**Assigned task:** Would you copy every record exactly as it stands and drop the pictures?

(Extracted records)
┄┄┄┄┄┄┄┄┄┄
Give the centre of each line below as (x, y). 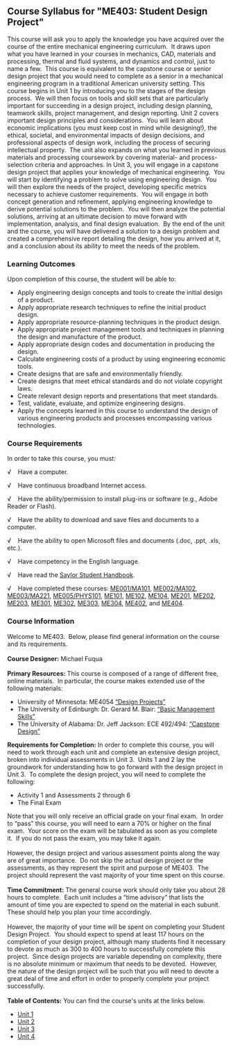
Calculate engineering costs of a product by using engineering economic (121, 359)
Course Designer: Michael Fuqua (55, 658)
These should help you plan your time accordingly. (79, 912)
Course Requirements (45, 444)
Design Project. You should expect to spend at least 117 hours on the (106, 934)
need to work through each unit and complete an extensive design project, (114, 752)
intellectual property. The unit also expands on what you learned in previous (116, 149)
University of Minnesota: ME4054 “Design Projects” (92, 701)
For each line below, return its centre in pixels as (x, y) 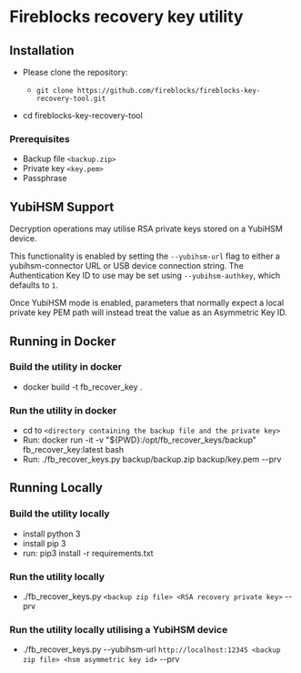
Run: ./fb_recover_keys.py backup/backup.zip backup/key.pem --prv (152, 459)
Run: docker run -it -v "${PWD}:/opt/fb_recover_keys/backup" (140, 440)
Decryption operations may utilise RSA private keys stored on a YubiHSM (146, 229)
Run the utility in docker (63, 410)
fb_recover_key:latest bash (73, 450)
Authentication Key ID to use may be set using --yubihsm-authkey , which (145, 276)
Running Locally (56, 488)
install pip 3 (44, 543)
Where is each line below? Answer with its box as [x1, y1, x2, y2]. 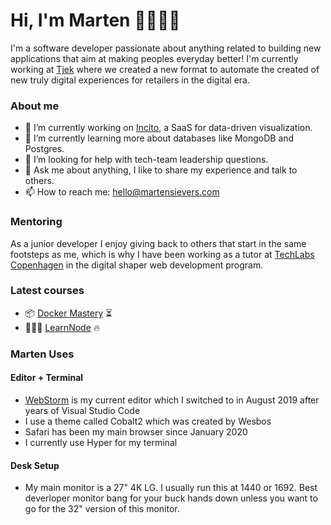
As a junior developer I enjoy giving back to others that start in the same [10, 237, 307, 249]
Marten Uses [10, 347, 75, 361]
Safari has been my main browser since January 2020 [24, 425, 248, 438]
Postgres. [24, 143, 65, 155]
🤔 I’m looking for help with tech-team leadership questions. [24, 154, 269, 166]
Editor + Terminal [10, 372, 84, 384]
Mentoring [10, 215, 63, 229]
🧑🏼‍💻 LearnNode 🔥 [24, 321, 101, 333]
┄┄┄┄┄┄┄┄┄┄
**Result of the task:**
Give the centre of each line below as (x, y). 
Calculate engineering costs of a product by using engineering economic (121, 359)
Course Designer: Michael Fuqua (55, 658)
These should help you plan your time accordingly. (79, 912)
Course Requirements (45, 444)
Design Project. You should expect to spend at least 117 hours on the (106, 934)
need to work through each unit and complete an extensive design project, (114, 752)
intellectual property. The unit also expands on what you learned in previous (116, 149)
University of Minnesota: ME4054 “Design Projects” (92, 701)
For each line below, return its centre in pixels as (x, y) 
Run: ./fb_recover_keys.py backup/backup.zip backup/key.pem --prv (152, 459)
Run: docker run -it -v "${PWD}:/opt/fb_recover_keys/backup" (140, 440)
Decryption operations may utilise RSA private keys stored on a YubiHSM (146, 229)
Run the utility in docker (63, 410)
fb_recover_key:latest bash (73, 450)
Authentication Key ID to use may be set using --yubihsm-authkey , which (145, 276)
Running Locally (56, 488)
install pip 3 (44, 543)
Where is each line below? Answer with its box as [x1, y1, x2, y2]. 
As a junior developer I enjoy giving back to others that start in the same [10, 237, 307, 249]
Marten Uses [10, 347, 75, 361]
Safari has been my main browser since January 2020 [24, 425, 248, 438]
Postgres. [24, 143, 65, 155]
🤔 I’m looking for help with tech-team leadership questions. [24, 154, 269, 166]
Editor + Terminal [10, 372, 84, 384]
Mentoring [10, 215, 63, 229]
🧑🏼‍💻 LearnNode 🔥 [24, 321, 101, 333]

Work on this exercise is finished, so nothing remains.